Supplied data:
=== Begin Enclosure ===

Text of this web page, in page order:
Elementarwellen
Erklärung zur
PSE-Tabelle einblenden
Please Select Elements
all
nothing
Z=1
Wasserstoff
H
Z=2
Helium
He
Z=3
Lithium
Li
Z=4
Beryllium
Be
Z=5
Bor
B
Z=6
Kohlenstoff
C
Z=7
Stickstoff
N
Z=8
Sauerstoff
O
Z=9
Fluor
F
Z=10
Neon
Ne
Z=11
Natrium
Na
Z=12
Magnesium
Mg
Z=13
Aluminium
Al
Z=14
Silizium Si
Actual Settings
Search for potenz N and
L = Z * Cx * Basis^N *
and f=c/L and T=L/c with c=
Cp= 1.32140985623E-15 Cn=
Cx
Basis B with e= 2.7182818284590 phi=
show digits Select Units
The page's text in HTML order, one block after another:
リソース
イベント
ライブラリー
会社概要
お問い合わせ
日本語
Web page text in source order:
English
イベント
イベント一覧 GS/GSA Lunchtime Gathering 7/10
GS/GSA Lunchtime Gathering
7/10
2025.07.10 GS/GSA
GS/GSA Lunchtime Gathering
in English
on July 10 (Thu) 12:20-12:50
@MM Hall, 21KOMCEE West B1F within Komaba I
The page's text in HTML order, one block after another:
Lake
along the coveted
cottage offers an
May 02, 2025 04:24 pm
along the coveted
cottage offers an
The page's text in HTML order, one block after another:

=== End Enclosure ===

Your goal:
Print all of the data exactly as it was given.

Solution:
Text of this web page, in page order:
Elementarwellen
Erklärung zur
PSE-Tabelle einblenden
Please Select Elements
all
nothing
Z=1
Wasserstoff
H
Z=2
Helium
He
Z=3
Lithium
Li
Z=4
Beryllium
Be
Z=5
Bor
B
Z=6
Kohlenstoff
C
Z=7
Stickstoff
N
Z=8
Sauerstoff
O
Z=9
Fluor
F
Z=10
Neon
Ne
Z=11
Natrium
Na
Z=12
Magnesium
Mg
Z=13
Aluminium
Al
Z=14
Silizium Si
Actual Settings
Search for potenz N and
L = Z * Cx * Basis^N *
and f=c/L and T=L/c with c=
Cp= 1.32140985623E-15 Cn=
Cx
Basis B with e= 2.7182818284590 phi=
show digits Select Units
The page's text in HTML order, one block after another:
リソース
イベント
ライブラリー
会社概要
お問い合わせ
日本語
Web page text in source order:
English
イベント
イベント一覧 GS/GSA Lunchtime Gathering 7/10
GS/GSA Lunchtime Gathering
7/10
2025.07.10 GS/GSA
GS/GSA Lunchtime Gathering
in English
on July 10 (Thu) 12:20-12:50
@MM Hall, 21KOMCEE West B1F within Komaba I
The page's text in HTML order, one block after another:
Lake
along the coveted
cottage offers an
May 02, 2025 04:24 pm
along the coveted
cottage offers an
The page's text in HTML order, one block after another:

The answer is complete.